I have seen this process first hand. For five years I read many books and theorized about Eastern religion and philosophy, thought it was all quite impressive and alluring, labeled myself at different times a Zen Buddhist, a Taoist, or some sort of lone wandering truth seeker, but it didn’t really work at all. I was still miserable, nihilistic, and self destructive. It was still totally conceptual and a form of mental gymnastics.
It wasn’t until I found my one boat and set sail over the rocky, shark-infested seas that anything actually “happened.” Becoming a Shambhala Buddhist was like picking a major and beginning a doctorate program in relaxing into the experience of my own perpetually awakened nature.
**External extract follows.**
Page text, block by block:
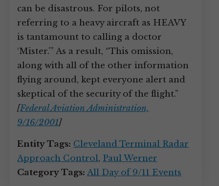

For simplicity sake, we could call it a PhD in Basic Goodness. (I’m still working on it, by the way.)
Chogyam Trungpa, his heir and current lineage holder, Sakyong Mipham, and his students created a course of practice and study that, in a lot of ways, mirrors a college curriculum (Trungpa Rinpoche did also found Naropa University in Boulder, the first Buddhist inspired university in the West.)
It begins with a heavy focus on sitting meditation (shamatha), where one begins to tame their mind, in order that it may be trained (in uncovering the awake qualities that are already existing slightly below our normal discursive conceptual mind).
There are weekend retreats and weeknight classes that begin by looking at our confusion and discontent, how the ego is formed and sustained, tools for working with emotions and habitual patterns, learning to cultivate compassion and equanimity, and on and on. One can progress into week or month long retreats, and further and further advanced trainings and programs.
There is a progression in the practices and teachings in the same way that there is a progression from algebra to geometry to trigonometry and calculus. In the same way that you wouldn’t take calculus before algebra, in Buddhism you wouldn’t practice a vajrayana sadhana, usually, before you studied The Four Noble Truths.
So, in Buddhism, you participate in a ceremony called The Refuge Vow where you make a commitment—mainly to yourself, mainly to your own sanity—and you say this is the boat I am going to travel this vast ocean of consciousness. And you work with other more experienced members of the crew—sangha—and you learn the ropes, you learn how to catch a little wind in those sails, and after a while you look back at the port and realize that you have actually changed. You’re not the same person you once were.
So, that’s why I am a Buddhist. We take on the label—but we don’t need to make a big deal about it. We take refuge in the three jewels, seeing the Buddha as a model or example of a fully actualized human being, we commit to practicing the Buddha’s teachings (dharma), and to travel the path with the community of practitioners (sangha) who are also working on waking up from the delusion that prevents us from realizing who we really are.
I also recognize, of course, that there are many other worthy vessels (you also learn to beat metaphors to death, apparently) in which to cross the sea, and that others may be just fine, kind, and loving people and lead perfectly happy lives without ever choosing to take a journey like this. That’s wonderful too. Maybe some of us just need a little more help to get there.